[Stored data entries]
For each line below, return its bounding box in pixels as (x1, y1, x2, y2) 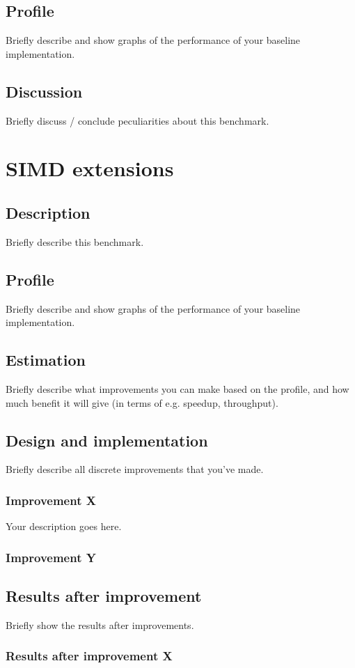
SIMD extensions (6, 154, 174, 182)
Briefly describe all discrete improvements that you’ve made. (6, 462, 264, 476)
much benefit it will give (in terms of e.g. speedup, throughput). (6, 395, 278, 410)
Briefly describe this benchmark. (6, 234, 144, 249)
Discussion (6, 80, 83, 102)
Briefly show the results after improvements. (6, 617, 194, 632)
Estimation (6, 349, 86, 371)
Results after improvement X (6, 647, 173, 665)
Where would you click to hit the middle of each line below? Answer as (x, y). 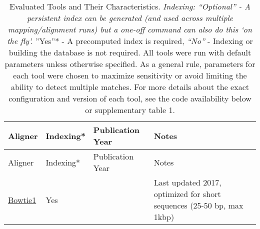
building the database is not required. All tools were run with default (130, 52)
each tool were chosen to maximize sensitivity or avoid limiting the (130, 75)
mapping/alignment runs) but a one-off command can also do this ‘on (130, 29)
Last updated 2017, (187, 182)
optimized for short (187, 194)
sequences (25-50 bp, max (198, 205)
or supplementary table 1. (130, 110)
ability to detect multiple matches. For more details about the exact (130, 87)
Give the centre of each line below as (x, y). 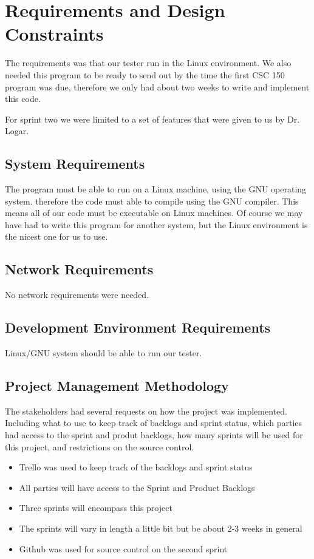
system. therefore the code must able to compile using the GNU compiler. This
...
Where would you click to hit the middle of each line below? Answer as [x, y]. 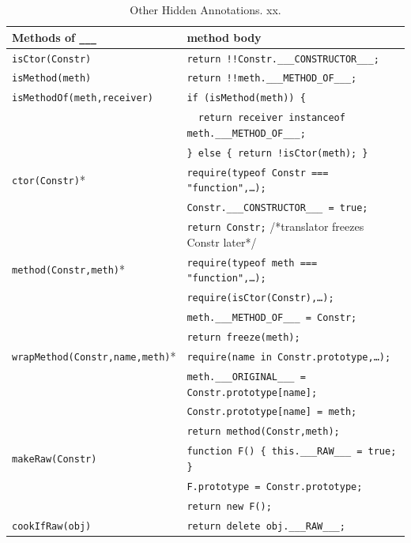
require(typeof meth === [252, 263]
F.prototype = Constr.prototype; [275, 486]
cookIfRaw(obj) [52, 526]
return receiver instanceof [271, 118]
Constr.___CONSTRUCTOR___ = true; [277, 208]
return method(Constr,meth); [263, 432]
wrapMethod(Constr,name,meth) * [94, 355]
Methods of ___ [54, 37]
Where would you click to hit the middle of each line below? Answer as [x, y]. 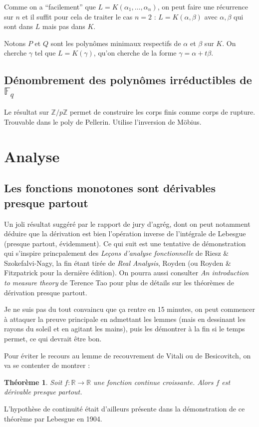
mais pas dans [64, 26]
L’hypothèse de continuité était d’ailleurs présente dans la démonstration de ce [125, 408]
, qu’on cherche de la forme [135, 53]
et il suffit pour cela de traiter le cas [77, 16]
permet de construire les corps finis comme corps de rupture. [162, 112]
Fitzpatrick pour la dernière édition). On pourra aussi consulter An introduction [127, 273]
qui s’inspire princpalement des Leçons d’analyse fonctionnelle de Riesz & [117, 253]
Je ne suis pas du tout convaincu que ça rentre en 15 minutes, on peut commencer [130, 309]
==
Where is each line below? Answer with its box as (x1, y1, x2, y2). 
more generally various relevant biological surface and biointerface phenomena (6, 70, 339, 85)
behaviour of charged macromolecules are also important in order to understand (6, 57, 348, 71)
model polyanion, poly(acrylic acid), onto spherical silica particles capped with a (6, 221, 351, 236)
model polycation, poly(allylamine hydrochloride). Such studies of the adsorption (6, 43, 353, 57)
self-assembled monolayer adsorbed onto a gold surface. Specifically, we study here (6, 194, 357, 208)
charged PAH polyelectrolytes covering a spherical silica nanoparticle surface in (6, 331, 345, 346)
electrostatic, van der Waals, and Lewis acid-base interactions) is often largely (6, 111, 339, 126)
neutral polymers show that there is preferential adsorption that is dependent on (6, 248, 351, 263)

◆ ABOUT THIS EXERCISE ◆
What lines in the data above contain the word "spherical"? Show them all.

◆ RESULT OF THIS EXERCISE ◆
model polyanion, poly(acrylic acid), onto spherical silica particles capped with a (6, 221, 351, 236)
charged PAH polyelectrolytes covering a spherical silica nanoparticle surface in (6, 331, 345, 346)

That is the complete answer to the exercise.